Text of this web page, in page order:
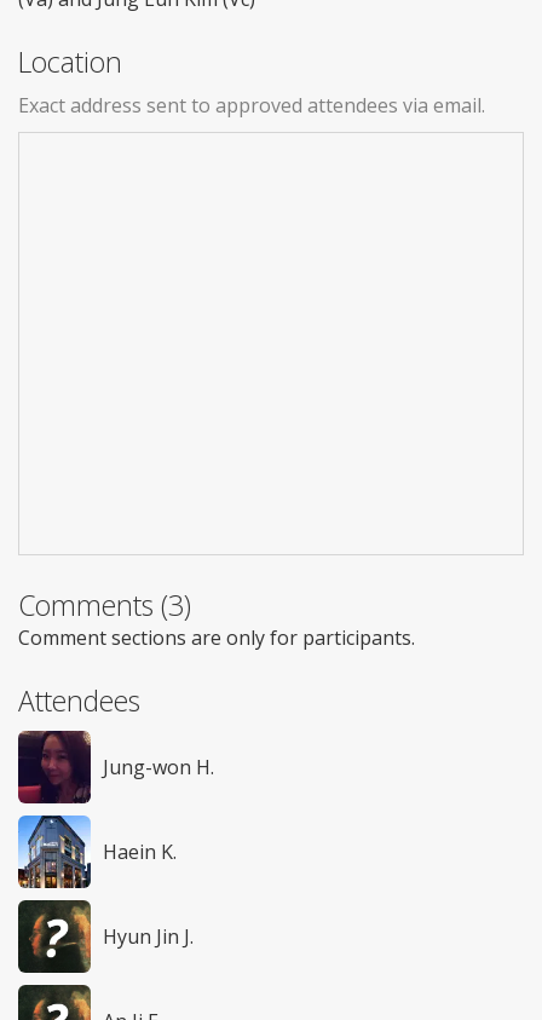
Location
Exact address sent to approved attendees via email.
Comments (3)
Comment sections are only for participants.
Attendees
Jung-won H.
Haein K.
Hyun Jin J.
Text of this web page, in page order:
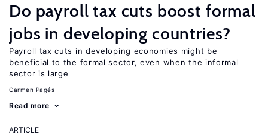
Do payroll tax cuts boost formal
jobs in developing countries?
Payroll tax cuts in developing economies might be
beneficial to the formal sector, even when the informal
sector is large
Carmen Pagés
Read more
ARTICLE
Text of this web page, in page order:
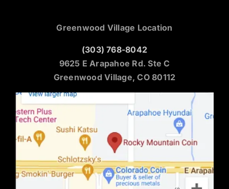
Greenwood Village Location
(303) 768-8042
9625 E Arapahoe Rd. Ste C
Greenwood Village, CO 80112
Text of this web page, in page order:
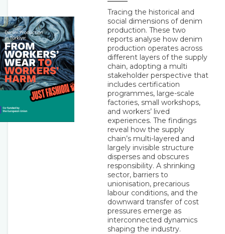
Tracing the historical and
social dimensions of denim
production. These two
reports analyse how denim
production operates across
different layers of the supply
chain, adopting a multi
stakeholder perspective that
includes certification
programmes, large-scale
factories, small workshops,
and workers’ lived
experiences. The findings
reveal how the supply
chain’s multi-layered and
largely invisible structure
disperses and obscures
responsibility. A shrinking
sector, barriers to
unionisation, precarious
labour conditions, and the
downward transfer of cost
pressures emerge as
interconnected dynamics
shaping the industry.
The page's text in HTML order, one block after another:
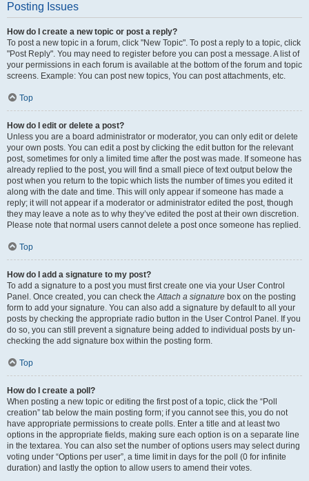
Posting Issues
How do I create a new topic or post a reply?
To post a new topic in a forum, click "New Topic". To post a reply to a topic, click
"Post Reply". You may need to register before you can post a message. A list of
your permissions in each forum is available at the bottom of the forum and topic
screens. Example: You can post new topics, You can post attachments, etc.
Top
How do I edit or delete a post?
Unless you are a board administrator or moderator, you can only edit or delete
your own posts. You can edit a post by clicking the edit button for the relevant
post, sometimes for only a limited time after the post was made. If someone has
already replied to the post, you will find a small piece of text output below the
post when you return to the topic which lists the number of times you edited it
along with the date and time. This will only appear if someone has made a
reply; it will not appear if a moderator or administrator edited the post, though
they may leave a note as to why they’ve edited the post at their own discretion.
Please note that normal users cannot delete a post once someone has replied.
Top
How do I add a signature to my post?
To add a signature to a post you must first create one via your User Control
Panel. Once created, you can check theAttach a signature box on the posting
form to add your signature. You can also add a signature by default to all your
posts by checking the appropriate radio button in the User Control Panel. If you
do so, you can still prevent a signature being added to individual posts by un-
checking the add signature box within the posting form.
Top
How do I create a poll?
When posting a new topic or editing the first post of a topic, click the “Poll
creation” tab below the main posting form; if you cannot see this, you do not
have appropriate permissions to create polls. Enter a title and at least two
options in the appropriate fields, making sure each option is on a separate line
in the textarea. You can also set the number of options users may select during
voting under “Options per user”, a time limit in days for the poll (0 for infinite
duration) and lastly the option to allow users to amend their votes.
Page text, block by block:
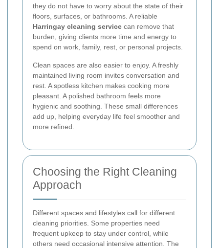
they do not have to worry about the state of their
floors, surfaces, or bathrooms. A reliable
Harringay cleaning service can remove that
burden, giving clients more time and energy to
spend on work, family, rest, or personal projects.
Clean spaces are also easier to enjoy. A freshly
maintained living room invites conversation and
rest. A spotless kitchen makes cooking more
pleasant. A polished bathroom feels more
hygienic and soothing. These small differences
add up, helping everyday life feel smoother and
more refined.
Choosing the Right Cleaning
Approach
Different spaces and lifestyles call for different
cleaning priorities. Some properties need
frequent upkeep to stay under control, while
others need occasional intensive attention. The
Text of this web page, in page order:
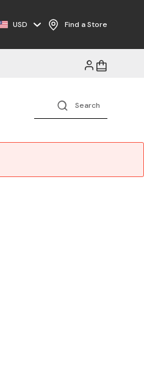
USD Find a Store
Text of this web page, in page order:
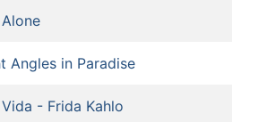
Angles in Paradise
- Frida Kahlo
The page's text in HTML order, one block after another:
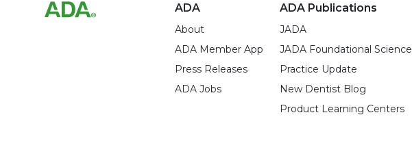
ADA
About
ADA Member App
Press Releases
ADA Jobs
ADA Publications
JADA
JADA Foundational Science
Practice Update
New Dentist Blog
Product Learning Centers
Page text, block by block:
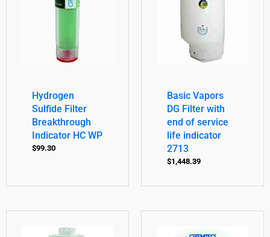
Hydrogen
Sulfide Filter
Breakthrough
Indicator HC WP
$99.30
Basic Vapors
DG Filter with
end of service
life indicator
2713
$1,448.39
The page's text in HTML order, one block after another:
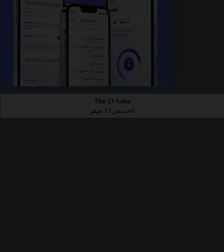
Thu 23 Safar
الخميس 23 صفر
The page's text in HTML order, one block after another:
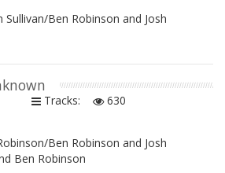
Sullivan/Ben Robinson and Josh
Tracks: 630
Ben Robinson and Josh
Ben Robinson
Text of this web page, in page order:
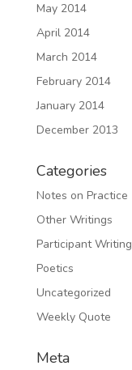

Your task: Skip the pictures and reproduce all remaining entries exactly.

Answer area:
Text of this web page, in page order:
Location
Exact address sent to approved attendees via email.
Comments (3)
Comment sections are only for participants.
Attendees
Jung-won H.
Haein K.
Hyun Jin J.
Text of this web page, in page order:
Do payroll tax cuts boost formal
jobs in developing countries?
Payroll tax cuts in developing economies might be
beneficial to the formal sector, even when the informal
sector is large
Carmen Pagés
Read more
ARTICLE
Text of this web page, in page order:
Greenwood Village Location
(303) 768-8042
9625 E Arapahoe Rd. Ste C
Greenwood Village, CO 80112
Text of this web page, in page order:
Tracing the historical and
social dimensions of denim
production. These two
reports analyse how denim
production operates across
different layers of the supply
chain, adopting a multi
stakeholder perspective that
includes certification
programmes, large-scale
factories, small workshops,
and workers’ lived
experiences. The findings
reveal how the supply
chain’s multi-layered and
largely invisible structure
disperses and obscures
responsibility. A shrinking
sector, barriers to
unionisation, precarious
labour conditions, and the
downward transfer of cost
pressures emerge as
interconnected dynamics
shaping the industry.
The page's text in HTML order, one block after another:
Posting Issues
How do I create a new topic or post a reply?
To post a new topic in a forum, click "New Topic". To post a reply to a topic, click
"Post Reply". You may need to register before you can post a message. A list of
your permissions in each forum is available at the bottom of the forum and topic
screens. Example: You can post new topics, You can post attachments, etc.
Top
How do I edit or delete a post?
Unless you are a board administrator or moderator, you can only edit or delete
your own posts. You can edit a post by clicking the edit button for the relevant
post, sometimes for only a limited time after the post was made. If someone has
already replied to the post, you will find a small piece of text output below the
post when you return to the topic which lists the number of times you edited it
along with the date and time. This will only appear if someone has made a
reply; it will not appear if a moderator or administrator edited the post, though
they may leave a note as to why they’ve edited the post at their own discretion.
Please note that normal users cannot delete a post once someone has replied.
Top
How do I add a signature to my post?
To add a signature to a post you must first create one via your User Control
Panel. Once created, you can check theAttach a signature box on the posting
form to add your signature. You can also add a signature by default to all your
posts by checking the appropriate radio button in the User Control Panel. If you
do so, you can still prevent a signature being added to individual posts by un-
checking the add signature box within the posting form.
Top
How do I create a poll?
When posting a new topic or editing the first post of a topic, click the “Poll
creation” tab below the main posting form; if you cannot see this, you do not
have appropriate permissions to create polls. Enter a title and at least two
options in the appropriate fields, making sure each option is on a separate line
in the textarea. You can also set the number of options users may select during
voting under “Options per user”, a time limit in days for the poll (0 for infinite
duration) and lastly the option to allow users to amend their votes.
Page text, block by block:
they do not have to worry about the state of their
floors, surfaces, or bathrooms. A reliable
Harringay cleaning service can remove that
burden, giving clients more time and energy to
spend on work, family, rest, or personal projects.
Clean spaces are also easier to enjoy. A freshly
maintained living room invites conversation and
rest. A spotless kitchen makes cooking more
pleasant. A polished bathroom feels more
hygienic and soothing. These small differences
add up, helping everyday life feel smoother and
more refined.
Choosing the Right Cleaning
Approach
Different spaces and lifestyles call for different
cleaning priorities. Some properties need
frequent upkeep to stay under control, while
others need occasional intensive attention. The
Text of this web page, in page order:
USD Find a Store
Text of this web page, in page order:
Angles in Paradise
- Frida Kahlo
The page's text in HTML order, one block after another:
ADA
About
ADA Member App
Press Releases
ADA Jobs
ADA Publications
JADA
JADA Foundational Science
Practice Update
New Dentist Blog
Product Learning Centers
Page text, block by block:
Hydrogen
Sulfide Filter
Breakthrough
Indicator HC WP
$99.30
Basic Vapors
DG Filter with
end of service
life indicator
2713
$1,448.39
The page's text in HTML order, one block after another:
Thu 23 Safar
الخميس 23 صفر
The page's text in HTML order, one block after another:
Sullivan/Ben Robinson and Josh
Tracks: 630
Ben Robinson and Josh
Ben Robinson
Text of this web page, in page order:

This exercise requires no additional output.